It continues to happen every year, NHL teams draft players from high school and the USHL, two leagues that generally act as feeder leagues for the NCAA. The USHL is far more successful at producing NHL talent than high school hockey, which has to be the worst level to evaluate a player. The quality of the competition is so weak compared to Canadian junior that projecting a high school player into an NHLer is incredibly difficult. From 1995 - 2003, only Tom Poti, Paul Martin, and Brian Boyle were drafted from HS and went on to play at least 160 NHL games. That's hardly an impressive list of all-stars.

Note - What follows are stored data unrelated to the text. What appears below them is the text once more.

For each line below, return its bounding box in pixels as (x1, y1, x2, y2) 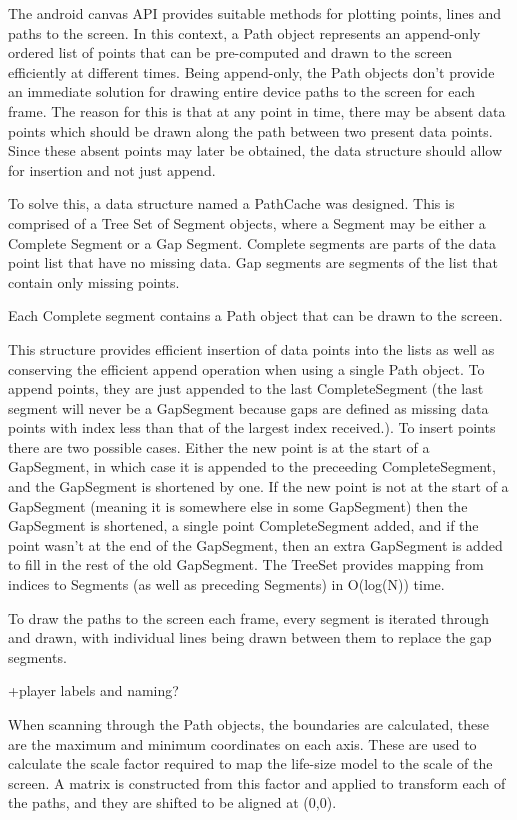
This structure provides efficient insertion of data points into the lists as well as (8, 338, 495, 359)
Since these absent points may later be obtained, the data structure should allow (8, 140, 503, 161)
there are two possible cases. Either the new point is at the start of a (8, 436, 430, 457)
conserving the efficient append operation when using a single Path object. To (8, 358, 485, 379)
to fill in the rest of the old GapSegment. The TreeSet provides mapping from (8, 554, 484, 575)
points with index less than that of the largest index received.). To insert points (8, 417, 496, 438)
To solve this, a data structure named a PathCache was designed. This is (8, 193, 455, 214)
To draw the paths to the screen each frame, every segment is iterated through (8, 607, 490, 628)
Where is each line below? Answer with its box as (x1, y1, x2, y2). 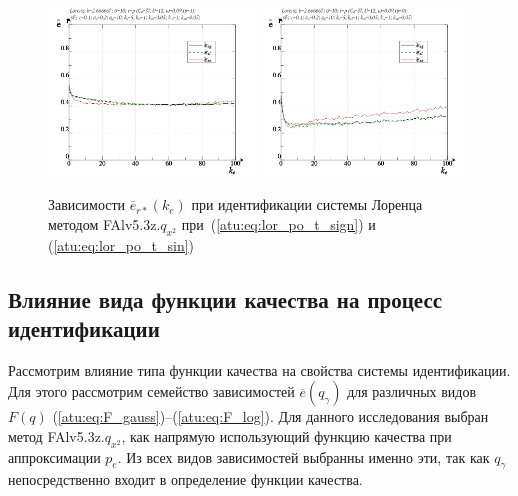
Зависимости (48, 194, 126, 215)
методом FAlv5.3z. (48, 213, 161, 234)
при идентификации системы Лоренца (191, 194, 423, 215)
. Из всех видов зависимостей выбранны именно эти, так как (117, 446, 490, 467)
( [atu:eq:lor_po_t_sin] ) (48, 234, 195, 255)
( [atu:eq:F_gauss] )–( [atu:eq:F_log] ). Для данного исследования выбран (52, 406, 489, 427)
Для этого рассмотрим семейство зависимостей (8, 381, 295, 402)
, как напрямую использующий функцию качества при (121, 425, 452, 446)
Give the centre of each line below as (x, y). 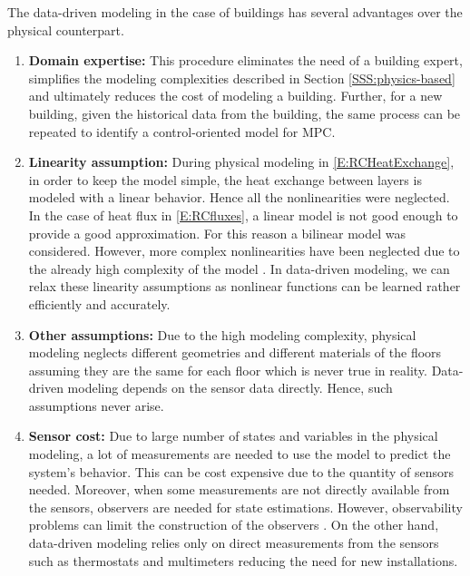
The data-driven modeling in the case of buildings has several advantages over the (235, 12)
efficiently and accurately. (99, 303)
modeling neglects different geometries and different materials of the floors (235, 352)
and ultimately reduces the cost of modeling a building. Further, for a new (235, 96)
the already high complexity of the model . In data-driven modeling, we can (239, 268)
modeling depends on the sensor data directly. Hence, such (230, 388)
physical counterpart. (66, 29)
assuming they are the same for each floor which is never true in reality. (228, 370)
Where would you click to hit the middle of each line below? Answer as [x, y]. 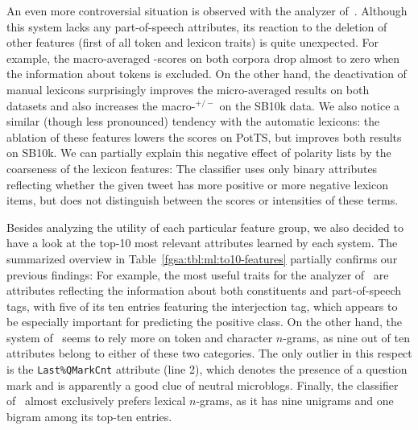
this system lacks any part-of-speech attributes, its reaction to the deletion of [197, 26]
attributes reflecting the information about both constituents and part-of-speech [204, 290]
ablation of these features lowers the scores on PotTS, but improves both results [204, 136]
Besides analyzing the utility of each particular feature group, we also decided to [205, 227]
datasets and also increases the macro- [101, 105]
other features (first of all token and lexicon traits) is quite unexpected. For [192, 42]
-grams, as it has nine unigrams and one [295, 401]
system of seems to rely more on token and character [140, 337]
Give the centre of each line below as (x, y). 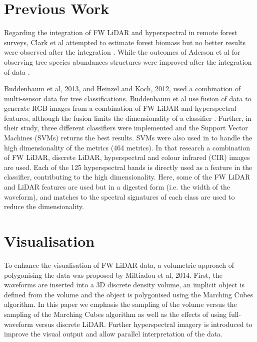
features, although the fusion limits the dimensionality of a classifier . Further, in (128, 118)
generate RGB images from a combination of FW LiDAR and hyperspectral (120, 108)
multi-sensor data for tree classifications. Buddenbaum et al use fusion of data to (128, 98)
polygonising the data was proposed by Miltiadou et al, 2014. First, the (113, 275)
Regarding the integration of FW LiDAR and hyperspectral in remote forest (121, 32)
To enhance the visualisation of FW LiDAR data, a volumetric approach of (119, 265)
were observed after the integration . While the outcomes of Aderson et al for (122, 52)
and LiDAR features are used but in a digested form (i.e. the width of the (117, 187)
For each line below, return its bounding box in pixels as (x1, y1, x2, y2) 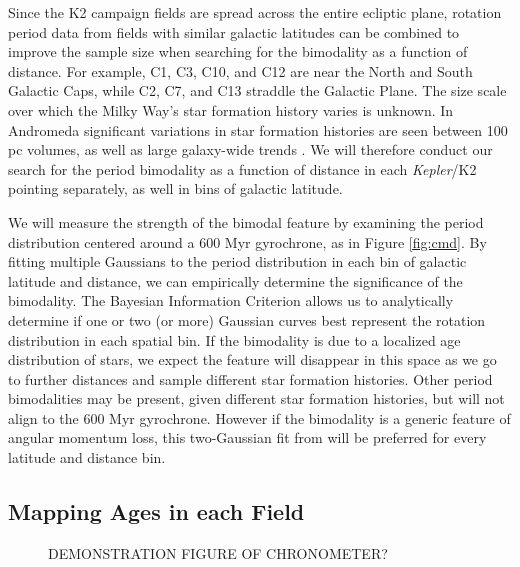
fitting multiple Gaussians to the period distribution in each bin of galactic (8, 251, 467, 272)
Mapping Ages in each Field (8, 496, 305, 527)
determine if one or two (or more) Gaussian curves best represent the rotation (8, 309, 486, 330)
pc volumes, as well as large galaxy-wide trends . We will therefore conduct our (8, 139, 493, 160)
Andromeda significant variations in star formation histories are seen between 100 (8, 119, 508, 140)
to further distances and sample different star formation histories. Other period (8, 368, 493, 389)
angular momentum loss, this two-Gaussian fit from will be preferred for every (8, 427, 487, 448)
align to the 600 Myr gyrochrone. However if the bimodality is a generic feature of (8, 407, 511, 428)
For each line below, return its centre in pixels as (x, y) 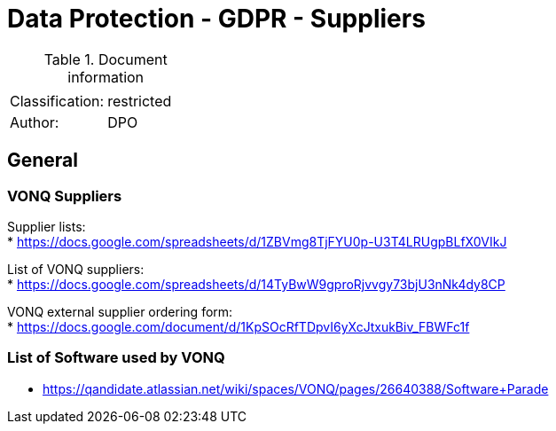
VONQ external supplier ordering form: (120, 311)
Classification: (57, 101)
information (106, 77)
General (43, 161)
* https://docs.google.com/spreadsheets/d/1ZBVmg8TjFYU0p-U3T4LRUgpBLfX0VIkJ (257, 241)
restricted (140, 101)
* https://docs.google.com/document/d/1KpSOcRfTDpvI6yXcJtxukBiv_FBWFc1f (239, 326)
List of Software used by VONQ (116, 358)
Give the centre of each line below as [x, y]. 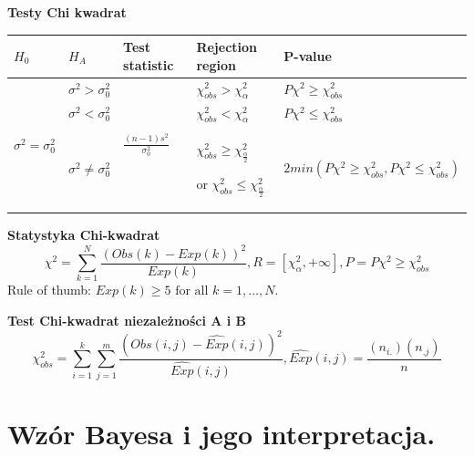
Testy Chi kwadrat [67, 12]
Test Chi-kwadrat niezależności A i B [127, 320]
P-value [308, 55]
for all [192, 291]
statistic [149, 64]
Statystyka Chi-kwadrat [84, 235]
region [216, 64]
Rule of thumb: [49, 290]

Of the players drafted from this demographic, 95% go on to attend college and play in the NCAA. Of the players who play in the NCAA, 73% will stay for 4 years. Of the players who stayed 4 years in college, 10% went on to play 100 NHL games. Of the players who left college after fewer than 4 years, 34% went on to play 100 NHL games (suggesting that leaving college early triples your probability of an NHL career). It is difficult to say whether good players leave early because they are destined for a professional career, or does leaving early help improve your chances of a pro career? When I am a General Manager in the NHL, it will be official policy that we do not draft players from American high school teams. The USHL however is a respectable source of talent, if you don't mind waiting 4-5 years before players turn pro.
If you use the metric that 160 GP provides the measure of a successful pick as some academics have, American high school has roughly a 6% success rate. The USHL has an 18% success rate by comparison with players like Ryan Malone, Joe Pavelski, Matt Carle, David Backes, and Tyler Arnason.